Start of Available records
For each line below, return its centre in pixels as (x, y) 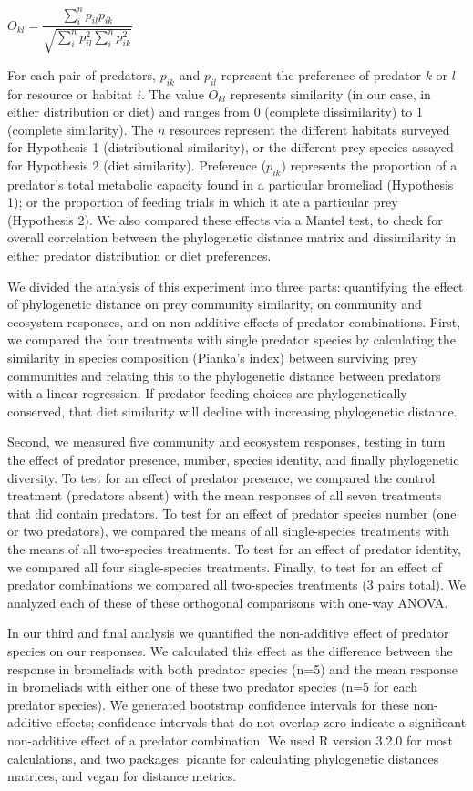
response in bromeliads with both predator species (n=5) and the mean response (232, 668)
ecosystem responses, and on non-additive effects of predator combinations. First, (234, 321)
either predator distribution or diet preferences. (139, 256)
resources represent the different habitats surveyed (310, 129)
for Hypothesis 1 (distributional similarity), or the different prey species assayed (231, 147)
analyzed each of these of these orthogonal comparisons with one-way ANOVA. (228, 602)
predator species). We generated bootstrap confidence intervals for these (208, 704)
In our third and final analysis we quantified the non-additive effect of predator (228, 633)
End of Available records
Start of Available records
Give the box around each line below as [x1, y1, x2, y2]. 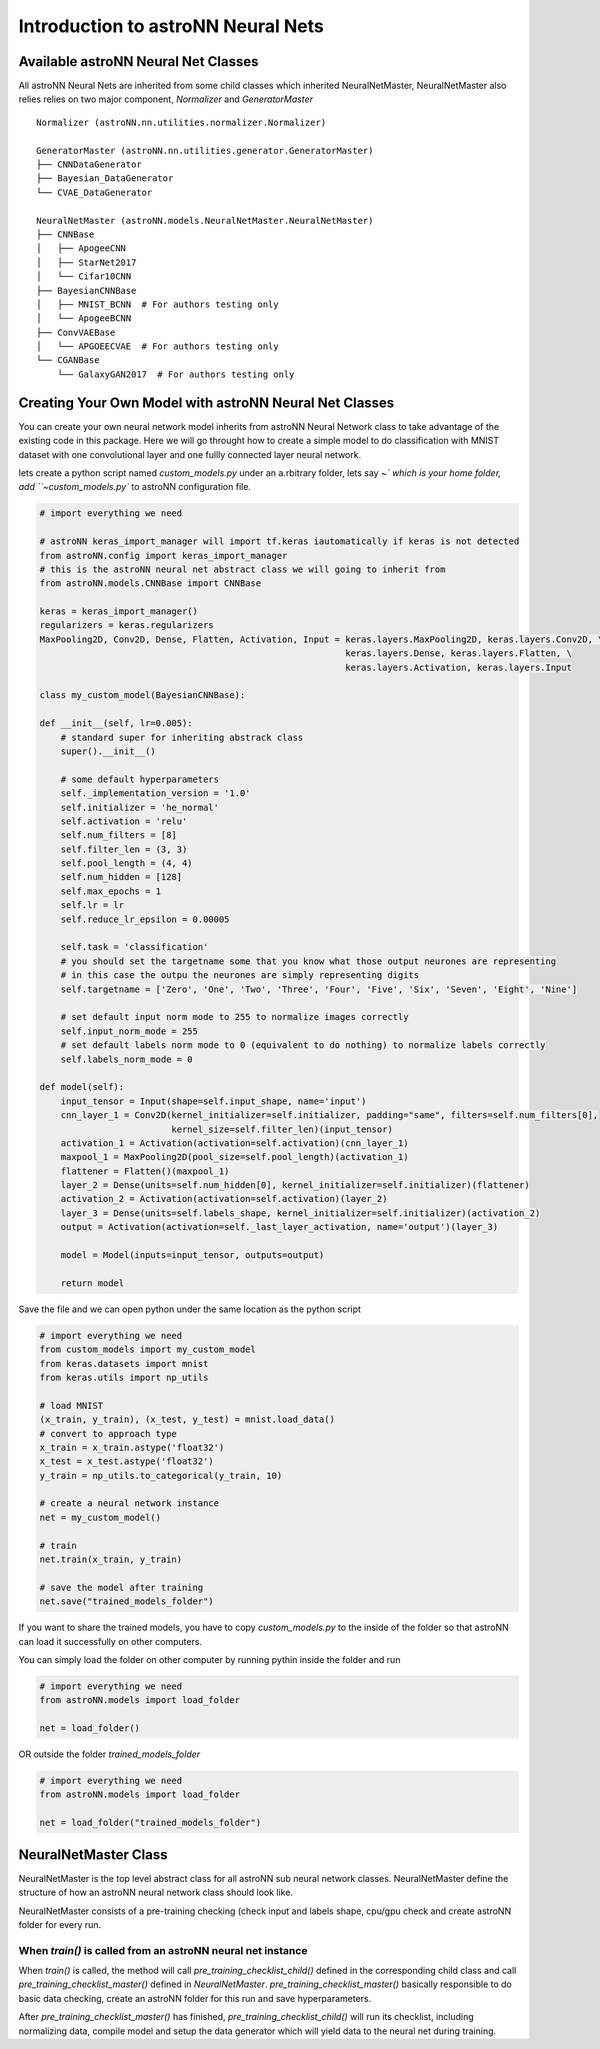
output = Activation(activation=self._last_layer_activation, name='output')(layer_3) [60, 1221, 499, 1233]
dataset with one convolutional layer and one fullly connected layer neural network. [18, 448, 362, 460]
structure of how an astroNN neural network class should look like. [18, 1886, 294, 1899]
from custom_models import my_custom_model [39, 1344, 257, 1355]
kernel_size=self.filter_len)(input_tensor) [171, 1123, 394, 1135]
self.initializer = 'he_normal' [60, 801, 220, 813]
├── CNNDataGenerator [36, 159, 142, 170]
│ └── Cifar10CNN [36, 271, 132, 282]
End of Available records
Only one stretch of the listing above is to be duplicated: the lines from the one containing "For each line" through the one containing "In our third", both included. Copy them exactly, minus the pictures.

For each line below, return its centre in pixels as (x, y) 
response in bromeliads with both predator species (n=5) and the mean response (232, 668)
ecosystem responses, and on non-additive effects of predator combinations. First, (234, 321)
either predator distribution or diet preferences. (139, 256)
resources represent the different habitats surveyed (310, 129)
for Hypothesis 1 (distributional similarity), or the different prey species assayed (231, 147)
analyzed each of these of these orthogonal comparisons with one-way ANOVA. (228, 602)
predator species). We generated bootstrap confidence intervals for these (208, 704)
In our third and final analysis we quantified the non-additive effect of predator (228, 633)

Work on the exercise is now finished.